James IV had the Great Hall built as an awe-inspiring stage for state banquets and ceremonies. Completed in 1512, the hall was a place for high politics, international diplomacy and feasting, showing the king as a man of power and good taste.
The Great Hall was lavishly decorated with the latest Continental styles, showing the king’s sophisticated taste. Only the hammer beam roof and its supports remain to give a glimpse of that opulent world. The roof supports are decorated with carvings celebrating James VI’s marriage alliance with England.
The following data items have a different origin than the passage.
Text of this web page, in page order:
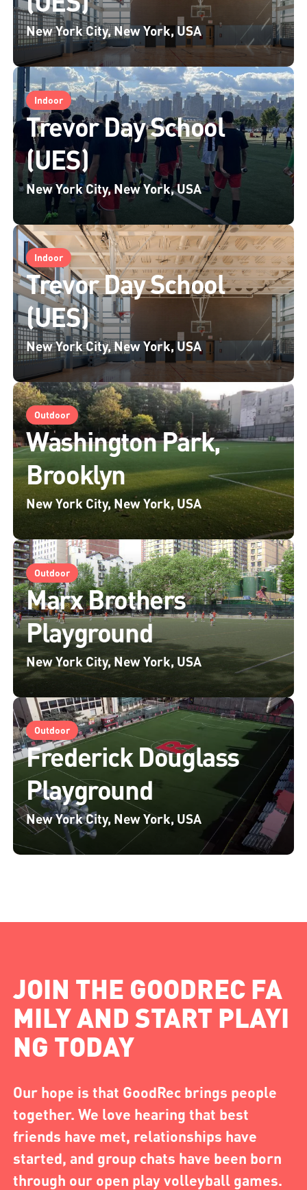
New York City, New York, USA
Indoor
Trevor Day School
(UES)
New York City, New York, USA
Indoor
Trevor Day School
(UES)
New York City, New York, USA
Outdoor
Washington Park,
Brooklyn
New York City, New York, USA
Outdoor
Marx Brothers
Playground
New York City, New York, USA
Outdoor
Frederick Douglass
Playground
New York City, New York, USA
JOIN THE GOODREC FA
MILY AND START PLAYI
NG TODAY
Our hope is that GoodRec brings people
together. We love hearing that best
friends have met, relationships have
started, and group chats have been born
through our open play volleyball games.
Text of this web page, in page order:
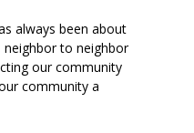
always been about
to neighbor
our community
community a
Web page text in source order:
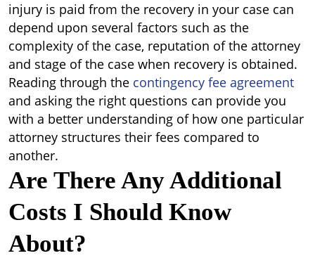
injury is paid from the recovery in your case can
depend upon several factors such as the
complexity of the case, reputation of the attorney
and stage of the case when recovery is obtained.
Reading through the contingency fee agreement
and asking the right questions can provide you
with a better understanding of how one particular
attorney structures their fees compared to
another.
Are There Any Additional
Costs I Should Know
About?

Just months before his death in 1513 at the Battle of Flodden, it is thought that James IV entertained the Irish chief, Hugh O’Donnell of Tyrconnell, in his newly-completed hall. The two leaders sealed a treaty as the Scots prepared for a war with England.
In 1561, Mary Queen of Scots hosted a banquet in the Great Hall to celebrate her return to Scotland from France.
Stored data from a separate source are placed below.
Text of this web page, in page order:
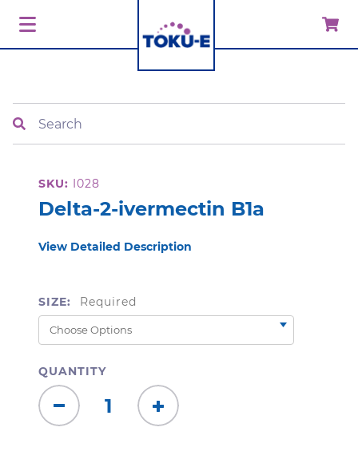
SKU: I028
Delta-2-ivermectin B1a
View Detailed Description
SIZE: Required
QUANTITY
Decrease
Quantity:
Increase
Quantity:
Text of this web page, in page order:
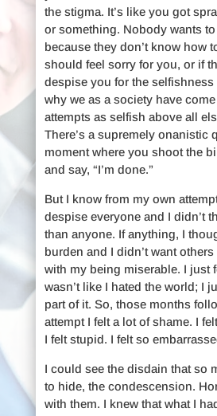
the stigma. It’s like you got
or something. Nobody wants
because they don’t know how
should feel sorry for you, or if
despise you for the selfishness
why we as a society have
attempts as selfish above all
There’s a supremely onanistic
moment where you shoot the
and say, “I’m done.”
But I know from my own
despise everyone and I didn’t
than anyone. If anything, I
burden and I didn’t want
with my being miserable. I just
wasn’t like I hated the world; I
part of it. So, those months
attempt I felt a lot of shame. I
I felt stupid. I felt so
I could see the disdain that so
to hide, the condescension.
with them. I knew that what I
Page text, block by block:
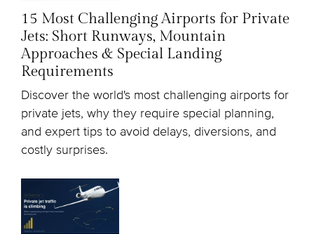
15 Most Challenging Airports for Private
Jets: Short Runways, Mountain
Approaches & Special Landing
Requirements
Discover the world's most challenging airports for
private jets, why they require special planning,
and expert tips to avoid delays, diversions, and
costly surprises.

High to the right of the fireplace is a barred window, known as the ‘Laird’s Lug’ (the Lord’s Ear). The king could use it to eavesdrop on his courtiers when they gathered in the hall below. A number of other castle have a similar feature.
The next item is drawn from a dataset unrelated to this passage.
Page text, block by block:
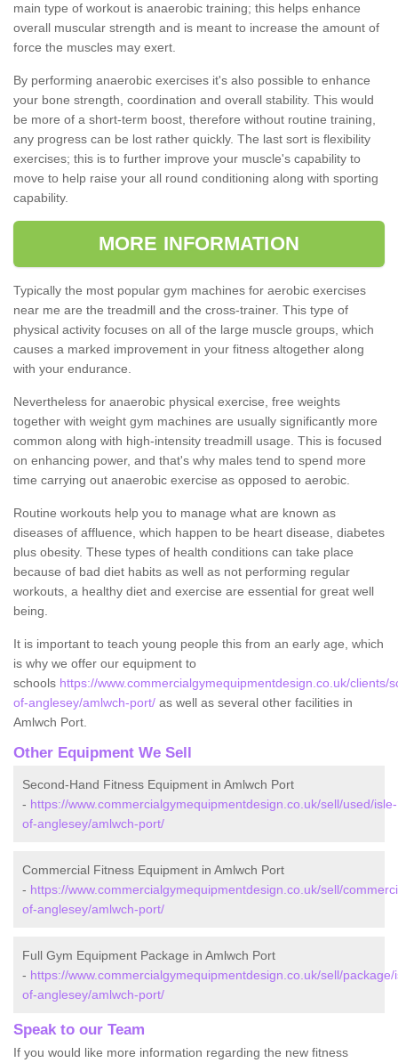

The Great Hall has been decorated with suits of armour, swords, guns and pole arms since the 1880s. Most were obsolete British Army service weapons but some were trophies from foreign wars. Much of the armour was captured during the English siege of Saint-Martin-de-Ré, France, in 1627. The bronze mortars displayed are the same design as those used by government forces against the Jacobites at the Battle of Culloden in 1746.